◆ Task details
Where in the records does the word "restroom" occur? Copy each line in which it does.
*** Opening of Information ***
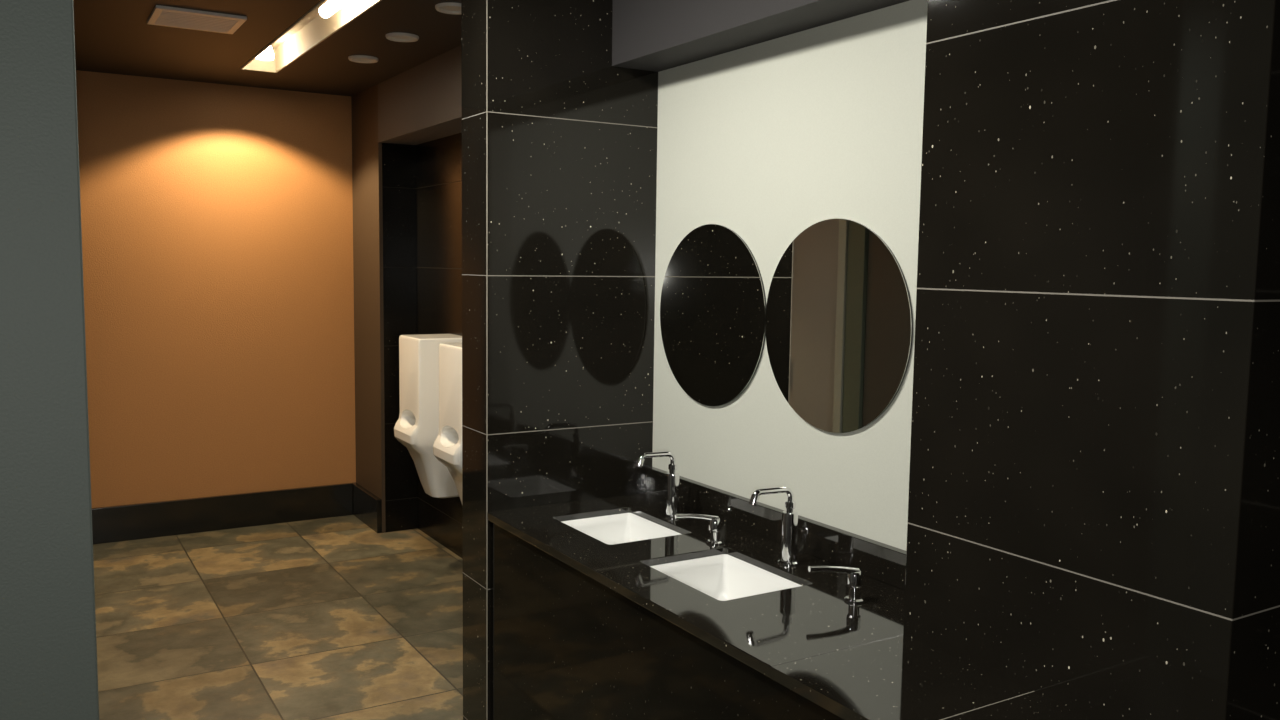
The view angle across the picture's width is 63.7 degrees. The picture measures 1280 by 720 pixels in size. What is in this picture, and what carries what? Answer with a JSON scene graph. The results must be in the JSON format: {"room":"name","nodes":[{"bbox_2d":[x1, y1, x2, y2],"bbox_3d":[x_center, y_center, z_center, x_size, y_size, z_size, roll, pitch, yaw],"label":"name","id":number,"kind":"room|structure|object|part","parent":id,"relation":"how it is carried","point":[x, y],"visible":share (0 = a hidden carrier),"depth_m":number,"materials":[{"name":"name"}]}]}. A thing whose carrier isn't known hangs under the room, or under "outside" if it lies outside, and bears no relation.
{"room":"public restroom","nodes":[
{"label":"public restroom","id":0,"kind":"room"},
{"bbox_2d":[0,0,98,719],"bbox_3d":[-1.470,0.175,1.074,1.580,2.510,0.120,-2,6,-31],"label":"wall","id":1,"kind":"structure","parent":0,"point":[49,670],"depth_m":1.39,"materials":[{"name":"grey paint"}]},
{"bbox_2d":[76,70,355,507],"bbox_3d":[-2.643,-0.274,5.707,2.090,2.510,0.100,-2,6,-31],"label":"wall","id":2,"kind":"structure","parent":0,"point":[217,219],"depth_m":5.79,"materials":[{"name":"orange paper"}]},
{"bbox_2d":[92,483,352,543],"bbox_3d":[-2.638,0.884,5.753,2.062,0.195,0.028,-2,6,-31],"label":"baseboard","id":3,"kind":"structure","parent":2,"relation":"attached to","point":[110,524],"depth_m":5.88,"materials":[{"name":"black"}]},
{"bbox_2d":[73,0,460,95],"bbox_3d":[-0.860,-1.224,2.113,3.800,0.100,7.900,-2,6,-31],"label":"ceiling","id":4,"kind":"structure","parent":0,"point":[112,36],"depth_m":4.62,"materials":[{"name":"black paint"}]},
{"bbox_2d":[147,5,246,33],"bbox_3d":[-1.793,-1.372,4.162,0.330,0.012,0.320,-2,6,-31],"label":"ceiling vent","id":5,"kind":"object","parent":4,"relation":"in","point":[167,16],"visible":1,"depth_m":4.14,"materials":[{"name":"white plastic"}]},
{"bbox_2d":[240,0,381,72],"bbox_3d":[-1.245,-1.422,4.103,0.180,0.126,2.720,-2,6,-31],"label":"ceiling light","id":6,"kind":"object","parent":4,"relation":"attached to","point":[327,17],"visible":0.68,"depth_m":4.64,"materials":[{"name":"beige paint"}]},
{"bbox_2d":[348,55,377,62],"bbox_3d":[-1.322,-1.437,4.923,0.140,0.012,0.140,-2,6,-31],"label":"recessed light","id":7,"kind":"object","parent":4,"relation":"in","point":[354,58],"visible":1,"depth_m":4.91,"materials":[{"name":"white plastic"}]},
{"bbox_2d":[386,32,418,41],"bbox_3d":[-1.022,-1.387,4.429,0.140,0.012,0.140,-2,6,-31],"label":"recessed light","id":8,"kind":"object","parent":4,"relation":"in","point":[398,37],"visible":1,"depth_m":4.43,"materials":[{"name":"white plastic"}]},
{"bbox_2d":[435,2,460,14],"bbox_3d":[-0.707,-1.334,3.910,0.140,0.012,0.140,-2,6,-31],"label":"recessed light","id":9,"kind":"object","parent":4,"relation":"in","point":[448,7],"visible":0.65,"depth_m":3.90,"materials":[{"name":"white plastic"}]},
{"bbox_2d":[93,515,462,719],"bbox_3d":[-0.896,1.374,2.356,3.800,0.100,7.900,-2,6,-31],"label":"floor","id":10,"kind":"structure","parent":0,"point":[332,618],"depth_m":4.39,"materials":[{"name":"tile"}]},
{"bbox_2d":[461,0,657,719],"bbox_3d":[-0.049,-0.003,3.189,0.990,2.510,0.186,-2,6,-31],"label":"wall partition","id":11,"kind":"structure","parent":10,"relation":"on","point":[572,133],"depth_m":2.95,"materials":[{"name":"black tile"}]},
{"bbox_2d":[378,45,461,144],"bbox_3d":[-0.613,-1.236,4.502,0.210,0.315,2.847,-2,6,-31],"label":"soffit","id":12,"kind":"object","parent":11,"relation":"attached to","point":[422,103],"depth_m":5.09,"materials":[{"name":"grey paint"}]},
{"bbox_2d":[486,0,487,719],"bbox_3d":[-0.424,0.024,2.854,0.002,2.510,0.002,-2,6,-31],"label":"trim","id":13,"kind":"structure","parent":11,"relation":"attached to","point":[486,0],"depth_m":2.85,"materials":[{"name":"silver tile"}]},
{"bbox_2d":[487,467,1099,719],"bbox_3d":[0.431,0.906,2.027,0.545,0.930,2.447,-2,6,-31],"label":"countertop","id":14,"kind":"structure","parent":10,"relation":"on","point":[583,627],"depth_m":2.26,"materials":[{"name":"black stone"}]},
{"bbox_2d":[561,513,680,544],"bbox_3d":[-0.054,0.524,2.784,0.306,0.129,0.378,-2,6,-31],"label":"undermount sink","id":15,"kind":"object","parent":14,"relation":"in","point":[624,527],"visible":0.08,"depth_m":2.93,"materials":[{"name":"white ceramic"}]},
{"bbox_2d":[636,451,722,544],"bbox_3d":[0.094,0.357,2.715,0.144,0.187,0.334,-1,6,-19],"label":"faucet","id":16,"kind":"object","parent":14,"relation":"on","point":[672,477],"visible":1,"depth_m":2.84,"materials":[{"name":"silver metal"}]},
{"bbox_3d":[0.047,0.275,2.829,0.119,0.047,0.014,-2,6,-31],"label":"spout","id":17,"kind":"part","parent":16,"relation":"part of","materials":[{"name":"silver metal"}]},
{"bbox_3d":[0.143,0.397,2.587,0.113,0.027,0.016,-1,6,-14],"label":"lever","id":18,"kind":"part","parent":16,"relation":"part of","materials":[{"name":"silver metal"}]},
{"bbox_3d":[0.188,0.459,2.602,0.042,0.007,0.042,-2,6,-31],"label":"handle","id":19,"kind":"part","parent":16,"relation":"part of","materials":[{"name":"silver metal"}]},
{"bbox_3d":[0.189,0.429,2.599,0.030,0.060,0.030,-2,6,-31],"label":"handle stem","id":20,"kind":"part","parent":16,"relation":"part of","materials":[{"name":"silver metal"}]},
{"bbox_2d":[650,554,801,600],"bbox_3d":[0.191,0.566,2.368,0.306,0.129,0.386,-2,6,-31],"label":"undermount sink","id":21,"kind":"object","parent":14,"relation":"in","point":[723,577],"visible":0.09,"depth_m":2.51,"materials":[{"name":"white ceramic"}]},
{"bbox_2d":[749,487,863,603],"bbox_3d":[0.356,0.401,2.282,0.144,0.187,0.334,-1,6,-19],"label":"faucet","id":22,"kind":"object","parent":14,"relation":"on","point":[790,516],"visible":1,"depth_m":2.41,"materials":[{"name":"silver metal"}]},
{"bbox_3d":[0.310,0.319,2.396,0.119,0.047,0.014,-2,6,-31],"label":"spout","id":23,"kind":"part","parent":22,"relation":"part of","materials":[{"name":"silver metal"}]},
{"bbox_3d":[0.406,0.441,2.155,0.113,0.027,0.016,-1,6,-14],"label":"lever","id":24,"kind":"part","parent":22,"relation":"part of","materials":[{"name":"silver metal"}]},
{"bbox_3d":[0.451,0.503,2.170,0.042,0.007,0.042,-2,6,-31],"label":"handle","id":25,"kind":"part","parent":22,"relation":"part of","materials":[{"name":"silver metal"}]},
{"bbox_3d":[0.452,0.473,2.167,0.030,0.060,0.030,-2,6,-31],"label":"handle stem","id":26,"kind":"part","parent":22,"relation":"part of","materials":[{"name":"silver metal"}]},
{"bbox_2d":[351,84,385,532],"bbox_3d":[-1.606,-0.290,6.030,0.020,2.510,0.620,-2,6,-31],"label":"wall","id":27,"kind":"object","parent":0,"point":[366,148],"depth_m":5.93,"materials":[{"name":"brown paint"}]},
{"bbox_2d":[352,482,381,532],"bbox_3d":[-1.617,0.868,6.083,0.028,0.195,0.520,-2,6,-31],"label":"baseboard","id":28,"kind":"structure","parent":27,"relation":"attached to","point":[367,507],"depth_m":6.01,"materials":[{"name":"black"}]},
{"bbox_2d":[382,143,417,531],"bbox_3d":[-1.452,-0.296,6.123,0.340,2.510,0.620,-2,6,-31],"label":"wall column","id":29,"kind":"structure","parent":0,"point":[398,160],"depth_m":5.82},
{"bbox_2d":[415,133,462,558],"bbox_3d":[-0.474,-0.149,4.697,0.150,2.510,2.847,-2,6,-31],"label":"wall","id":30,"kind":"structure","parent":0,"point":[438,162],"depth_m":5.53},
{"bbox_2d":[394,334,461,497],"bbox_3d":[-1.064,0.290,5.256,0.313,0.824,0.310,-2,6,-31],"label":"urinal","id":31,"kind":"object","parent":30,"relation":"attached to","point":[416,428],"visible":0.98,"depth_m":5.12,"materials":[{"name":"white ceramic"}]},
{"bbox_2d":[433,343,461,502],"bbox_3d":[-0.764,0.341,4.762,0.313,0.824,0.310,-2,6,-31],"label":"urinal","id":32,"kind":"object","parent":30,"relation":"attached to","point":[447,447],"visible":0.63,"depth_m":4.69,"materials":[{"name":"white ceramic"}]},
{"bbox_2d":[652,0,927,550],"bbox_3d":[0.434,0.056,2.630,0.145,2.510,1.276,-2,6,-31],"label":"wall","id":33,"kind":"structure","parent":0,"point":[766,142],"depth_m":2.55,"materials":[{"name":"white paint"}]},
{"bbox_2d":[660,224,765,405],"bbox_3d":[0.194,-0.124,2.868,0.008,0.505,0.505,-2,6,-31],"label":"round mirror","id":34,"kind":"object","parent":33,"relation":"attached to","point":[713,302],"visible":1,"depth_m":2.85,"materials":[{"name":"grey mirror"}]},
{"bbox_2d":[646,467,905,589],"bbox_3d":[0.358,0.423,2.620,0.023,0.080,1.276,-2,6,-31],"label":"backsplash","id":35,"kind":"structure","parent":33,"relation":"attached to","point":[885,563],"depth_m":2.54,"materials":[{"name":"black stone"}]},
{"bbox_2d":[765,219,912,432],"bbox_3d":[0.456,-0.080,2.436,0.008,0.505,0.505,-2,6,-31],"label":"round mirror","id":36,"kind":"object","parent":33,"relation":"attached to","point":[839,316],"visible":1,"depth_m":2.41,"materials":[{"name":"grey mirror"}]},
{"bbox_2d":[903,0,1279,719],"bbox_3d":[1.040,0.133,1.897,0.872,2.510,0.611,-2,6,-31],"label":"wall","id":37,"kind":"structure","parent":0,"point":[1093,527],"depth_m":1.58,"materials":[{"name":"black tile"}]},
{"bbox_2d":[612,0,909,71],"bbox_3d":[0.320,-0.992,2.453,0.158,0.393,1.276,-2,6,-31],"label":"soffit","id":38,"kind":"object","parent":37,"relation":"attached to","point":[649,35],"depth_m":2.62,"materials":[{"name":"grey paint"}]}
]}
*** Close of Information ***
◆ Result below
{"room":"public restroom","nodes":[
{"label":"public restroom","id":0,"kind":"room"},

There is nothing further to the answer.